Dans les moments de repos, des servantes apportent la collation et à boire
aux moissonneurs.
Les épis sont ensuite rassemblés en gerbes. Mais comme les tiges sont trop
courtes pour vraiment former une gerbe, on superpose, tête bêche, les
extrémités inférieures de deux gerbes (les épis tournés vers l'extérieur)
pour les lier ensemble par leur milieu. La première gerbe est remise au
maître du domaine afin qu'il se rende compte de la qualité de la récolte.
Les autres gerbes sont regroupées en tas de quatre à cinq.
Les épis perdus sont ramassés par des glaneuses qui les mettent dans de
petits sacs.
Il faut maintenant transporter les gerbes d'épis sur l'aire de battage. Le
transport s'effectue à l'aide de grands paniers portés par deux hommes.

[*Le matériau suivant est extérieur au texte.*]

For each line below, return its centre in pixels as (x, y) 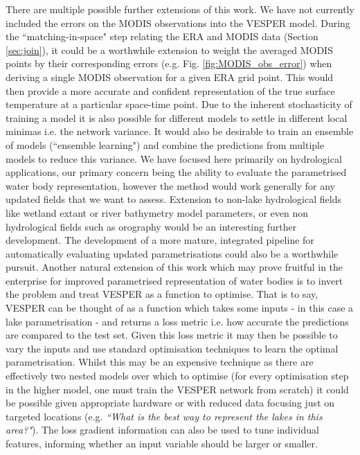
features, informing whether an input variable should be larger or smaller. (162, 443)
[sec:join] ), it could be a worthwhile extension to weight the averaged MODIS (169, 50)
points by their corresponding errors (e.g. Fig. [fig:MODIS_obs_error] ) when (169, 63)
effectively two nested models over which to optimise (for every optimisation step (177, 376)
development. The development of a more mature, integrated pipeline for (160, 240)
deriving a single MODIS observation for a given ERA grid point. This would (170, 77)
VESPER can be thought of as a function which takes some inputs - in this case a (180, 308)
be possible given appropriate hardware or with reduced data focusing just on (170, 403)
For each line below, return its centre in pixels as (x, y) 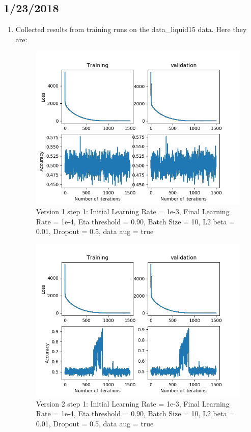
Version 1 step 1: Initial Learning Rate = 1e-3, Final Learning (133, 211)
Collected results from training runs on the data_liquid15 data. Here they (131, 29)
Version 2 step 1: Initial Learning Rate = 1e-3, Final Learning (133, 403)
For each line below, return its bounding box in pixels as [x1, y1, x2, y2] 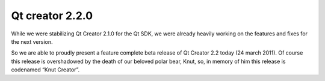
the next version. [11, 38, 54, 45]
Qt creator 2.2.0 [11, 9, 93, 22]
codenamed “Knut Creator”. [11, 66, 80, 73]
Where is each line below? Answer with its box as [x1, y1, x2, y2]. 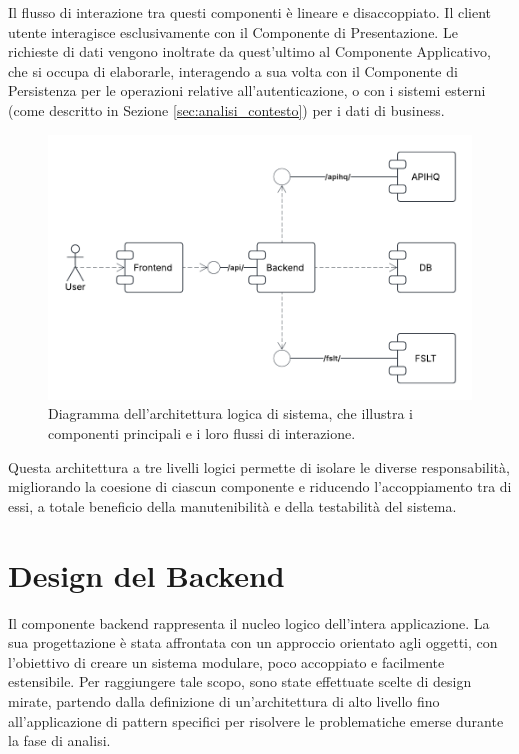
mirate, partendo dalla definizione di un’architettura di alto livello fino [8, 690, 440, 711]
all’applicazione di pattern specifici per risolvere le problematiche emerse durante [8, 710, 504, 731]
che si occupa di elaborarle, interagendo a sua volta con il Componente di [8, 60, 458, 81]
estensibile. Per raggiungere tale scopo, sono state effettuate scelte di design [8, 671, 472, 692]
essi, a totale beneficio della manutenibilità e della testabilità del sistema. [8, 495, 457, 516]
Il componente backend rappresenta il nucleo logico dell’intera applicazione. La [8, 612, 490, 633]
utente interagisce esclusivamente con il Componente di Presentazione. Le [8, 21, 458, 42]
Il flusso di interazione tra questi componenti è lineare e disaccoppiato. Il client [8, 2, 492, 22]
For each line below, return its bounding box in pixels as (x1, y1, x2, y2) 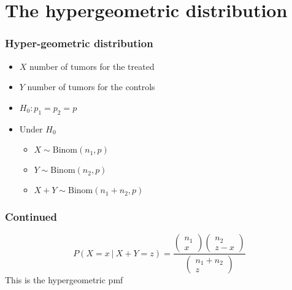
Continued (5, 209, 57, 224)
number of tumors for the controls (27, 80, 155, 93)
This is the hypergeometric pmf (5, 273, 123, 286)
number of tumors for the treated (29, 59, 155, 72)
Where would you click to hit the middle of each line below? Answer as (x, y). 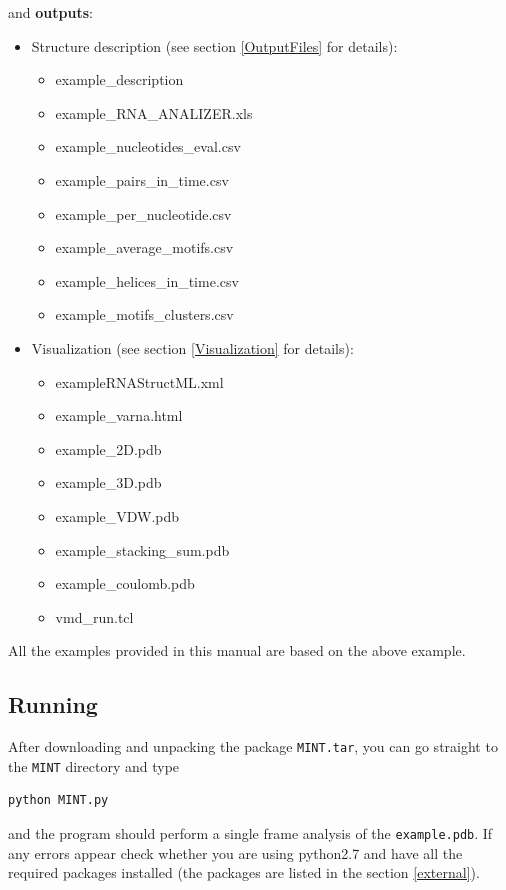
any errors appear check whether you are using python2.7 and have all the (235, 852)
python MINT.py (58, 800)
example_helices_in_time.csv (147, 280)
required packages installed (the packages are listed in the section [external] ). (244, 872)
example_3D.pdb (108, 482)
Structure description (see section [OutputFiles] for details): (214, 45)
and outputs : (50, 12)
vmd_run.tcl (94, 616)
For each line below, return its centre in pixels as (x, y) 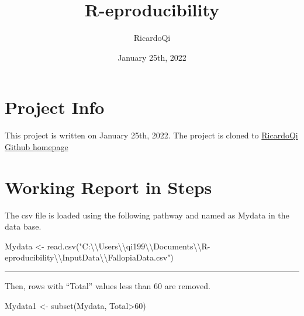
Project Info (55, 107)
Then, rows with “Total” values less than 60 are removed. (108, 285)
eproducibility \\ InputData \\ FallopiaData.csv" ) (89, 257)
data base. (23, 226)
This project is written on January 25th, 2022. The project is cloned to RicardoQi (151, 135)
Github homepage (37, 146)
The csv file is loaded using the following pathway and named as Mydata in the (147, 215)
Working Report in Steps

L'âne est aussi utilisé dans cette tâche pour épargner de la peine
aux hommes.
Les gerbes sont ensuite dénouées pour que les épis puissent être disposés
sur l'aire de battage. Le grain est extrait de l'épi soit par le battage,
soit par le dépiquage.
Le battage est réalisé par les hommes qui à l'aide d'un fléau frappent les
épis afin d'en faire sortir le grain.
Le dépiquage utilise les animaux (boeufs ou ânes) qui foulent les épis pour
libérer le grain.
Après avoir retiré, à l'aide de tridents, la paille séparée du grain, il
faut procéder au vannage pour éliminer les balles mélangées au grain.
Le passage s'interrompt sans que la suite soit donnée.